Collected data
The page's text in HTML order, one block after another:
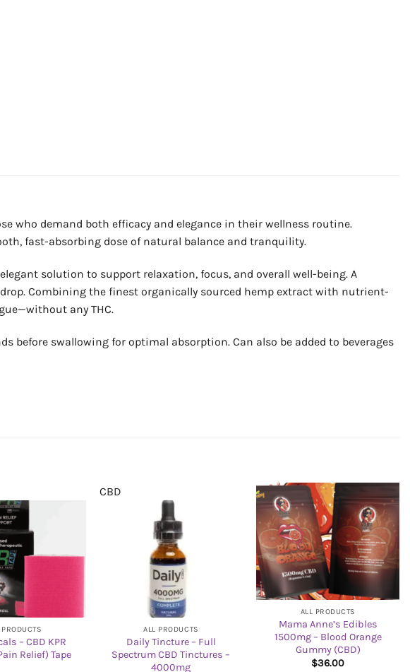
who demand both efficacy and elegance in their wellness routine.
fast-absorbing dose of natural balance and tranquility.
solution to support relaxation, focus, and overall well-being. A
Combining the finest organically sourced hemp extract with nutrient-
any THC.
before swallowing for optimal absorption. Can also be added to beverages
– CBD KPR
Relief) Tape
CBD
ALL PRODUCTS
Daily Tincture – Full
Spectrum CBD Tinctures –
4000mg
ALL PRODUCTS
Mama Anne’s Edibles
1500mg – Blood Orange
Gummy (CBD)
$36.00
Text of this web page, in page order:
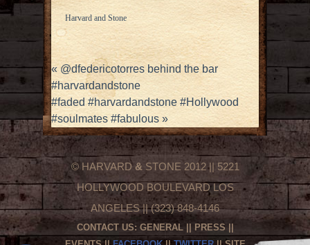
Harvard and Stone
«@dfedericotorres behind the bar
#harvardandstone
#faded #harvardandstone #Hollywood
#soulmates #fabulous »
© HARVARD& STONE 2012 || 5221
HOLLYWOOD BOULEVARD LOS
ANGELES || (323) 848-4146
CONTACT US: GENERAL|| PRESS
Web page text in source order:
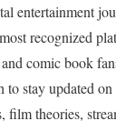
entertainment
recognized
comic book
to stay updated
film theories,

**YOUR GOAL:**
What is needed here is an exact transcript of the data above, pictures excluded.

**OUTPUT BELOW:**
The page's text in HTML order, one block after another:
who demand both efficacy and elegance in their wellness routine.
fast-absorbing dose of natural balance and tranquility.
solution to support relaxation, focus, and overall well-being. A
Combining the finest organically sourced hemp extract with nutrient-
any THC.
before swallowing for optimal absorption. Can also be added to beverages
– CBD KPR
Relief) Tape
CBD
ALL PRODUCTS
Daily Tincture – Full
Spectrum CBD Tinctures –
4000mg
ALL PRODUCTS
Mama Anne’s Edibles
1500mg – Blood Orange
Gummy (CBD)
$36.00
Text of this web page, in page order:
Harvard and Stone
«@dfedericotorres behind the bar
#harvardandstone
#faded #harvardandstone #Hollywood
#soulmates #fabulous »
© HARVARD& STONE 2012 || 5221
HOLLYWOOD BOULEVARD LOS
ANGELES || (323) 848-4146
CONTACT US: GENERAL|| PRESS
Web page text in source order:
entertainment
recognized
comic book
to stay updated
film theories,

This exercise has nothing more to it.